(Beginning of DATA RECORDS)
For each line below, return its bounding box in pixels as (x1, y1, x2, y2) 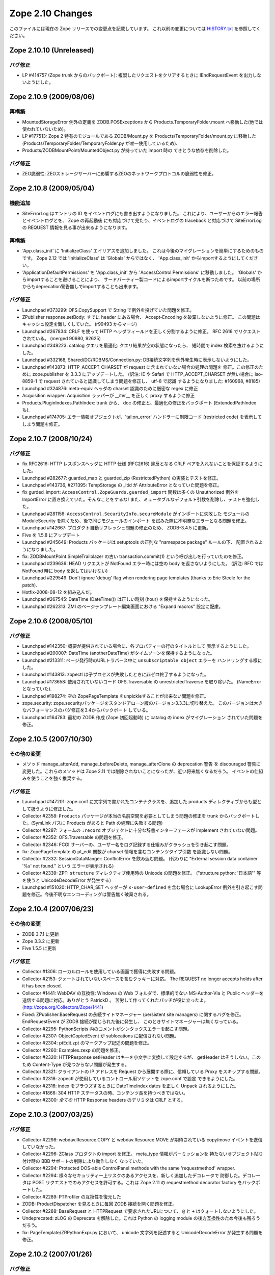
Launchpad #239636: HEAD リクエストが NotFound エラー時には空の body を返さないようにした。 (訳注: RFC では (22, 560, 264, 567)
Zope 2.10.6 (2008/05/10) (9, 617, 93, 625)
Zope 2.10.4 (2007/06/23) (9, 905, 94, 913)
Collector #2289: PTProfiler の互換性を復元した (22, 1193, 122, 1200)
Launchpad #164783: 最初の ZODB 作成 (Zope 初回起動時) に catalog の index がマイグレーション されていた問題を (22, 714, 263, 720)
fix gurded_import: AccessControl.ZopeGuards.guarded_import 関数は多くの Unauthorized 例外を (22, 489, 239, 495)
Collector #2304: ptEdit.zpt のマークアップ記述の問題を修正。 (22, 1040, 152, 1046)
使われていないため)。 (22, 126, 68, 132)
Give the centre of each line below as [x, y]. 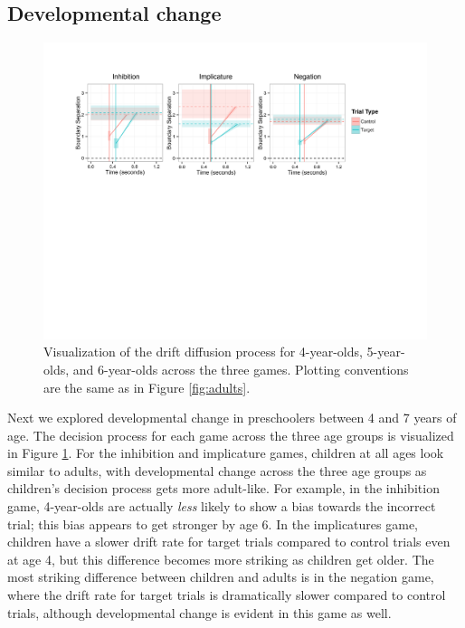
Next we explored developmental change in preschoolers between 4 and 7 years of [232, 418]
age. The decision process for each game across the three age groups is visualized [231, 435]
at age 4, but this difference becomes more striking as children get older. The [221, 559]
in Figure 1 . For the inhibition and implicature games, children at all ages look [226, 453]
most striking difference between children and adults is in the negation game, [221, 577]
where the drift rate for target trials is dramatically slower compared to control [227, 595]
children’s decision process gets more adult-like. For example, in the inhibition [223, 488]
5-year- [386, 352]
(End of DATA RECORDS)
» **YOUR OBJECTIVE**: Please repeat the entries exactly. Do not include the pictures.

» **TASK RESULT**:
For each line below, return its bounding box in pixels as (x1, y1, x2, y2) 
Launchpad #239636: HEAD リクエストが NotFound エラー時には空の body を返さないようにした。 (訳注: RFC では (22, 560, 264, 567)
Zope 2.10.6 (2008/05/10) (9, 617, 93, 625)
Zope 2.10.4 (2007/06/23) (9, 905, 94, 913)
Collector #2289: PTProfiler の互換性を復元した (22, 1193, 122, 1200)
Launchpad #164783: 最初の ZODB 作成 (Zope 初回起動時) に catalog の index がマイグレーション されていた問題を (22, 714, 263, 720)
fix gurded_import: AccessControl.ZopeGuards.guarded_import 関数は多くの Unauthorized 例外を (22, 489, 239, 495)
Collector #2304: ptEdit.zpt のマークアップ記述の問題を修正。 (22, 1040, 152, 1046)
使われていないため)。 (22, 126, 68, 132)
Give the centre of each line below as [x, y]. 
Next we explored developmental change in preschoolers between 4 and 7 years of [232, 418]
age. The decision process for each game across the three age groups is visualized [231, 435]
at age 4, but this difference becomes more striking as children get older. The [221, 559]
in Figure 1 . For the inhibition and implicature games, children at all ages look [226, 453]
most striking difference between children and adults is in the negation game, [221, 577]
where the drift rate for target trials is dramatically slower compared to control [227, 595]
children’s decision process gets more adult-like. For example, in the inhibition [223, 488]
5-year- [386, 352]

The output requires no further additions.